**Stored data:**
"""

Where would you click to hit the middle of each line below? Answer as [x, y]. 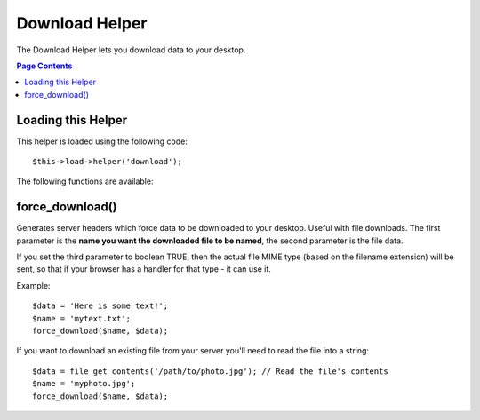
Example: [33, 285]
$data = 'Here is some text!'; [100, 306]
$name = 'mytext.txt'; [82, 318]
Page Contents [44, 66]
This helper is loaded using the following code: [102, 141]
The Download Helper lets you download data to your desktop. [131, 50]
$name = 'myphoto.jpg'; [84, 384]
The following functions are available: [85, 181]
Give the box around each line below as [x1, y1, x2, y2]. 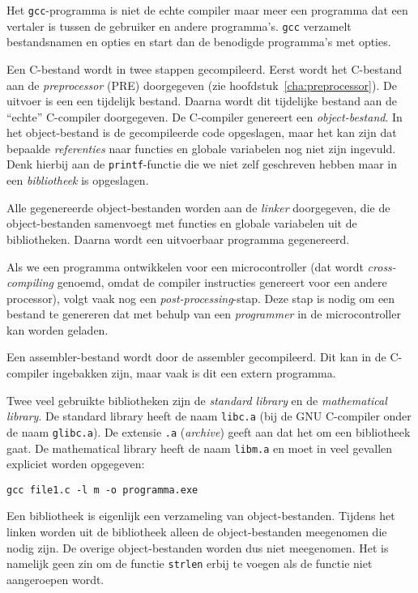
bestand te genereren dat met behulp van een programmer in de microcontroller [6, 305, 401, 322]
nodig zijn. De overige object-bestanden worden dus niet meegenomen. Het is [6, 539, 389, 556]
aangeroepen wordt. [6, 570, 104, 587]
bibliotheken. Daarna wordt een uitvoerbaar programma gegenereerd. [6, 230, 350, 247]
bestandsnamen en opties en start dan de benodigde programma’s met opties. [6, 33, 391, 50]
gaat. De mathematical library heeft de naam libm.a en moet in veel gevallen [6, 439, 393, 456]
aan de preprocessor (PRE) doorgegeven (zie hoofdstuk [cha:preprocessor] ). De [6, 76, 397, 93]
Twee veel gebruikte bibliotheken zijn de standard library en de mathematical [6, 391, 387, 408]
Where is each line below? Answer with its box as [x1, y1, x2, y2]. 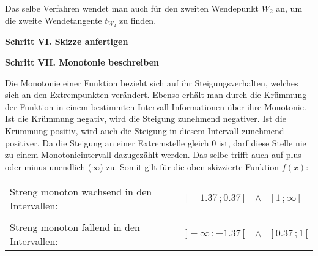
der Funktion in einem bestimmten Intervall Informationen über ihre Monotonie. [5, 100, 306, 113]
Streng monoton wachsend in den [10, 184, 152, 199]
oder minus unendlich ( [5, 160, 92, 173]
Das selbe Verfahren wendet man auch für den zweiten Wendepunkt [5, 2, 259, 14]
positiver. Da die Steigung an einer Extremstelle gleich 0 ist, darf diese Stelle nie [5, 136, 306, 149]
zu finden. [119, 13, 157, 26]
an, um [276, 2, 303, 14]
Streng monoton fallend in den [10, 220, 140, 235]
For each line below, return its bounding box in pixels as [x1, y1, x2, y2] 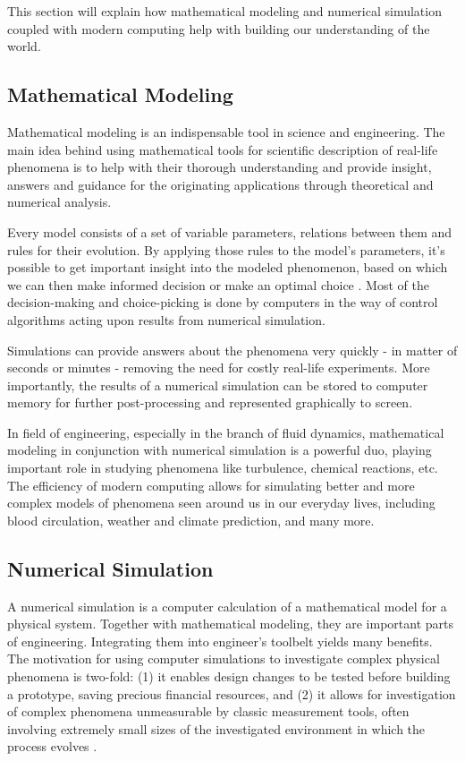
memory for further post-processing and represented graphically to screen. [7, 393, 413, 412]
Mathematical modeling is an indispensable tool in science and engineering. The [7, 122, 445, 141]
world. [7, 37, 41, 56]
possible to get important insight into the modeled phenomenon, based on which [7, 258, 448, 277]
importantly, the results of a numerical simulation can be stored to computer [7, 375, 428, 394]
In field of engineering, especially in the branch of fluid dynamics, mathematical [7, 423, 444, 441]
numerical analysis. [7, 192, 112, 211]
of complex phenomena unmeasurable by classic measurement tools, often [7, 702, 410, 721]
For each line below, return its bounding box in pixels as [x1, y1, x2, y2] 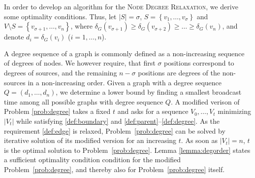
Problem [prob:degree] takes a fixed [4, 106, 111, 116]
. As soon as [181, 135, 218, 145]
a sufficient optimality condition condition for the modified [4, 154, 181, 165]
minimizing [218, 106, 251, 116]
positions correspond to [163, 58, 234, 68]
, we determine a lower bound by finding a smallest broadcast [56, 87, 242, 97]
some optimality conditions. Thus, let [4, 11, 117, 21]
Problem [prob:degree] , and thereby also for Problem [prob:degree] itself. [4, 164, 225, 174]
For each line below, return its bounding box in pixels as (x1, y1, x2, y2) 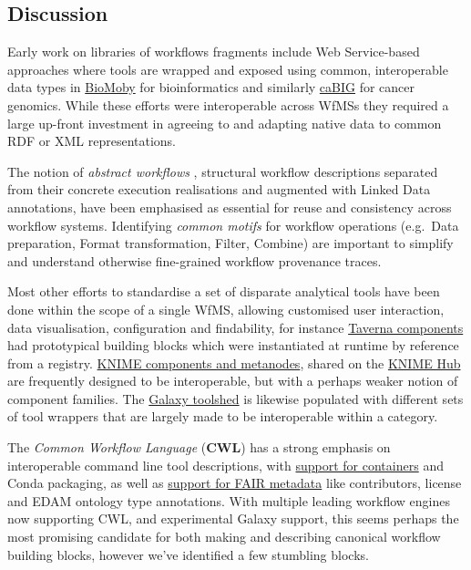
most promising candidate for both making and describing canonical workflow (7, 527, 441, 546)
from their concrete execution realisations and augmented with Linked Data (7, 180, 431, 199)
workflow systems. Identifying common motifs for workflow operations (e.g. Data (7, 215, 459, 234)
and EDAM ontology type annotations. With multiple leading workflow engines (7, 491, 450, 510)
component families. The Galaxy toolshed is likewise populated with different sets (7, 389, 464, 408)
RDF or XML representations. (7, 131, 176, 150)
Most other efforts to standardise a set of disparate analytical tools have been (7, 282, 440, 301)
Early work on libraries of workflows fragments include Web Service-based (7, 42, 420, 61)
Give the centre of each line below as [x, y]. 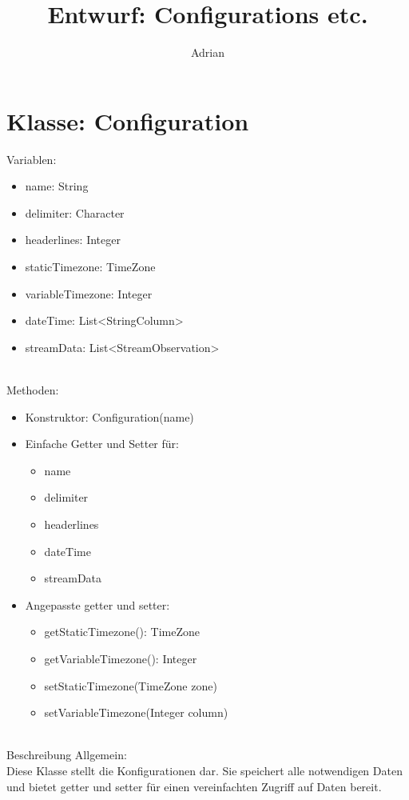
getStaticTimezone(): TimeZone [122, 632]
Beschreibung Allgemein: [67, 755]
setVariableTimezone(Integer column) [136, 712]
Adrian [208, 52]
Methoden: [33, 390]
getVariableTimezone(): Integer [121, 658]
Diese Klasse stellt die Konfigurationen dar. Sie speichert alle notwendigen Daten [204, 770]
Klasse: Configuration [128, 120]
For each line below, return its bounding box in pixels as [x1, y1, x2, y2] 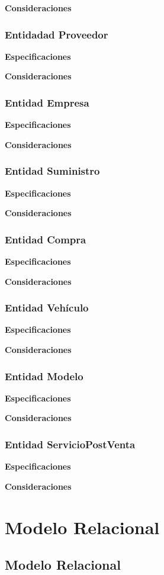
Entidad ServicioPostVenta [5, 436, 136, 451]
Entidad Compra [5, 232, 86, 246]
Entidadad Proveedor [5, 27, 108, 41]
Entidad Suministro [5, 163, 100, 178]
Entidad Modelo [5, 368, 83, 383]
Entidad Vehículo [5, 300, 89, 315]
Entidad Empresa [5, 95, 89, 110]
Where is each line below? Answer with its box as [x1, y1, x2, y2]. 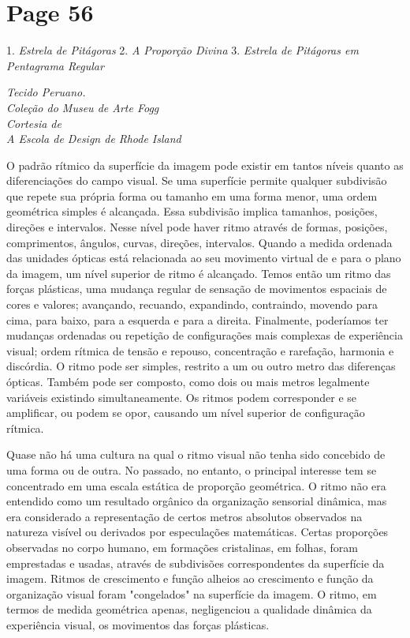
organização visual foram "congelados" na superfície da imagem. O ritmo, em [6, 585, 377, 602]
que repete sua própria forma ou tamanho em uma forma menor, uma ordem [6, 187, 378, 204]
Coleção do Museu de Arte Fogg [6, 99, 159, 115]
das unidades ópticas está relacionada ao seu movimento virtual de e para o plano [6, 250, 401, 266]
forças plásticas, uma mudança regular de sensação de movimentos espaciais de [6, 280, 387, 297]
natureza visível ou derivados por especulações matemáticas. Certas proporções [6, 524, 389, 540]
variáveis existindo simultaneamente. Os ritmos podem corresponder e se [6, 388, 357, 405]
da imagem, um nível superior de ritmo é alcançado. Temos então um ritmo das [6, 265, 391, 281]
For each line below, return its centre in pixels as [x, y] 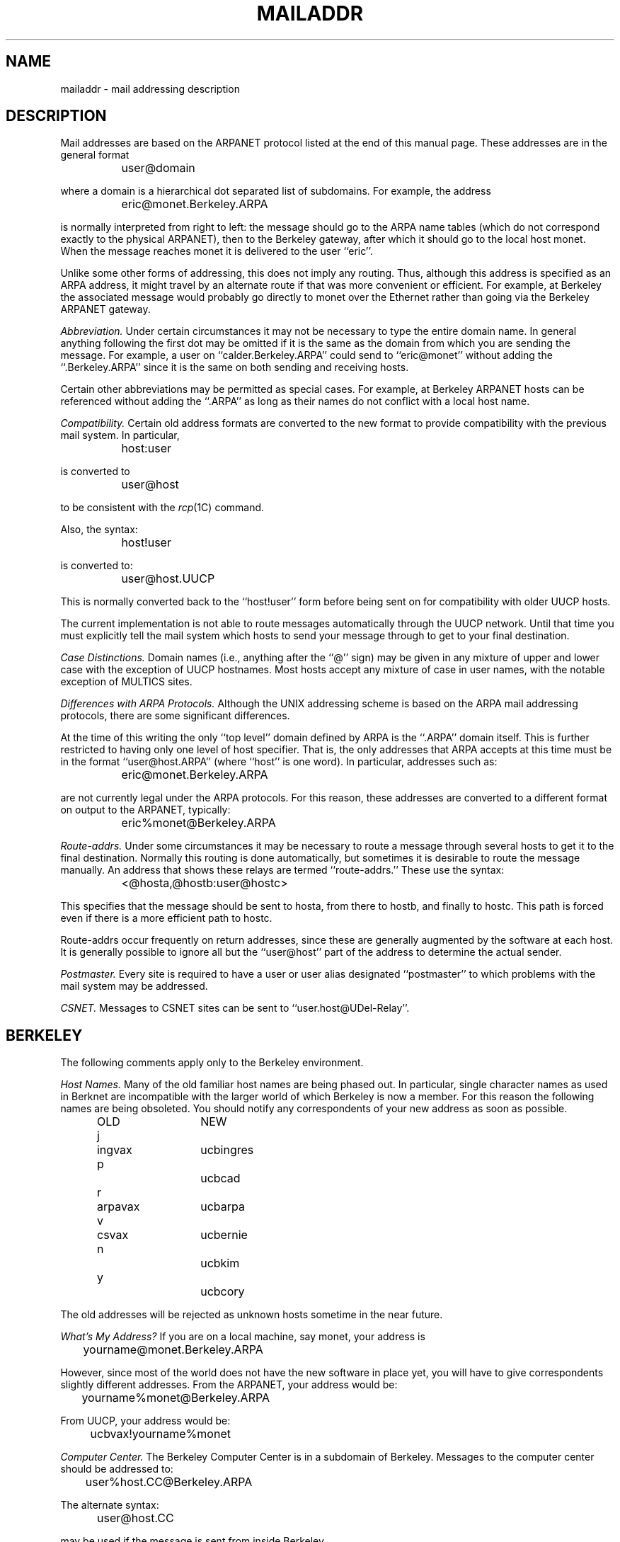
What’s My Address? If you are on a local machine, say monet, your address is [243, 1337]
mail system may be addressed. [134, 986]
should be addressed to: [117, 1469]
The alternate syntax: [110, 1505]
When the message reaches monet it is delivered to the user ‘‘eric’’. [217, 251]
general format [95, 155]
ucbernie [224, 1235]
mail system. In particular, [120, 435]
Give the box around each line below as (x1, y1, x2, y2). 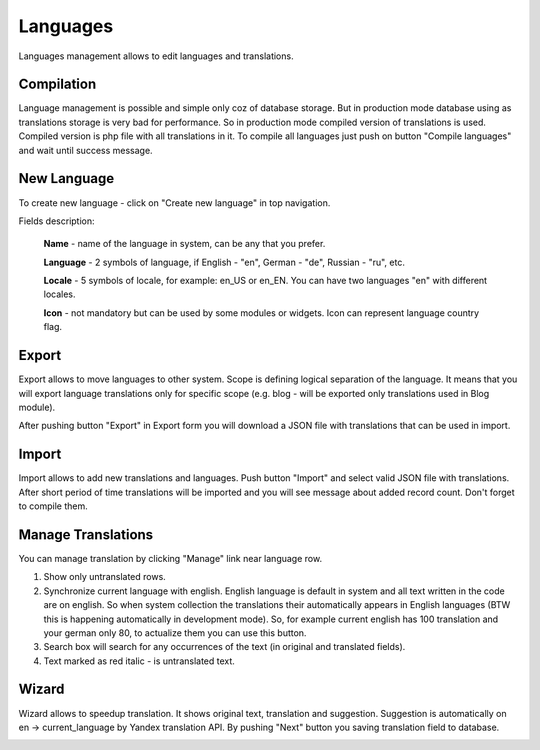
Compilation (18, 76, 97, 93)
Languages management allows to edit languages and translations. (18, 50, 294, 62)
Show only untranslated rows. (43, 571, 167, 583)
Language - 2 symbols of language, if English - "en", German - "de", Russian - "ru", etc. (43, 256, 405, 268)
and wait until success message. (18, 144, 154, 156)
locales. (43, 288, 76, 300)
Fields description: (18, 215, 95, 227)
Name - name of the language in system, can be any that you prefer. (43, 238, 326, 250)
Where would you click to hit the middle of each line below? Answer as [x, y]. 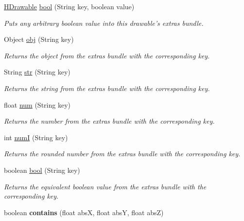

"""

While skipping the pictures, transcribe the data above from the line showing "Early work on" through the line showing "forças plásticas, uma", exactly and with both ends.

**Problem solution:**
Early work on libraries of workflows fragments include Web Service-based (7, 42, 420, 61)
Give the centre of each line below as [x, y]. 
getStaticTimezone(): TimeZone [122, 632]
Beschreibung Allgemein: [67, 755]
setVariableTimezone(Integer column) [136, 712]
Adrian [208, 52]
Methoden: [33, 390]
getVariableTimezone(): Integer [121, 658]
Diese Klasse stellt die Konfigurationen dar. Sie speichert alle notwendigen Daten [204, 770]
Klasse: Configuration [128, 120]
For each line below, return its bounding box in pixels as [x1, y1, x2, y2] 
Entidad ServicioPostVenta [5, 436, 136, 451]
Entidad Compra [5, 232, 86, 246]
Entidadad Proveedor [5, 27, 108, 41]
Entidad Suministro [5, 163, 100, 178]
Entidad Modelo [5, 368, 83, 383]
Entidad Vehículo [5, 300, 89, 315]
Entidad Empresa [5, 95, 89, 110]
Where is each line below? Answer with its box as [x1, y1, x2, y2]. 
organização visual foram "congelados" na superfície da imagem. O ritmo, em [6, 585, 377, 602]
que repete sua própria forma ou tamanho em uma forma menor, uma ordem [6, 187, 378, 204]
Coleção do Museu de Arte Fogg [6, 99, 159, 115]
das unidades ópticas está relacionada ao seu movimento virtual de e para o plano [6, 250, 401, 266]
forças plásticas, uma mudança regular de sensação de movimentos espaciais de [6, 280, 387, 297]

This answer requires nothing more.